4. What kind of parent do you think or hope (!) you’ll be when your boys are in their teen years? I hope that I’ll be approachable and that my boys will trust me with their problems. I hope that they’ll still want to hang out with me from time to time. I expect I’ll be embarrassing but hopefully not so much so that they’ll refuse to acknowledge me in public!
5. Is there anything you’d like to say to your own parents before your boys become teens or were you an angel? My mum will back me up on this: I was pretty much angel! I kind of wish I’d been a bit more rebellious, actually, but I just can’t help being sensible and boring, when all is said and done.

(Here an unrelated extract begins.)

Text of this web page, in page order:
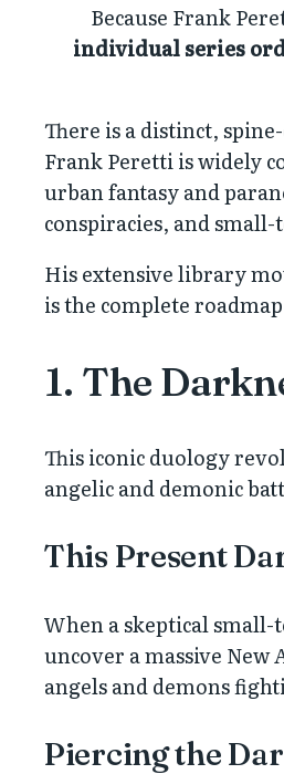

6. Is there any advice that you would give your sons before they get to the teen stage? Listen to your dear old mum: I love you more than you will ever understand until you have children of your own. I will only ever have your best interests at heart, even though it might not feel like that sometimes. Being a good person is more important than being the most popular person. Oh – and please wash daily, you smell.
7. Do you envisage raising teens to be an easier stage than raising littles? God, I hope so because raising little ones is harder than I thought possible! I’m not a naturally maternal type, but I do feel like I’m settling into motherhood marginally more as my kids get older. I have no doubts that teenagers can be grim, and challenging, and cause no end of worry and stress…but I’m hoping that I will feel better equipped to deal with that than with screaming babies. We shall see – ask me again in 10 years or so!
Oh, Beth, thank you so much for these answers. They are just brilliant. I love your humour but also your compassion and empathy for boys. I know that raising teens isn’t straightforward. You mention mental health. The stats are scary and they sit their at the back of my mind, too. I guess, we can only hope that, by being approachable, as you say, that they will be able to talk to us. Oh, and the washing daily? I hear you! Beth, thank you, again, for these answers, and, hopefully, your boys will follow in your footsteps of being an angel (I’m super impressed!) and that you will breeze through the teen years. I will be asking in ten years for sure!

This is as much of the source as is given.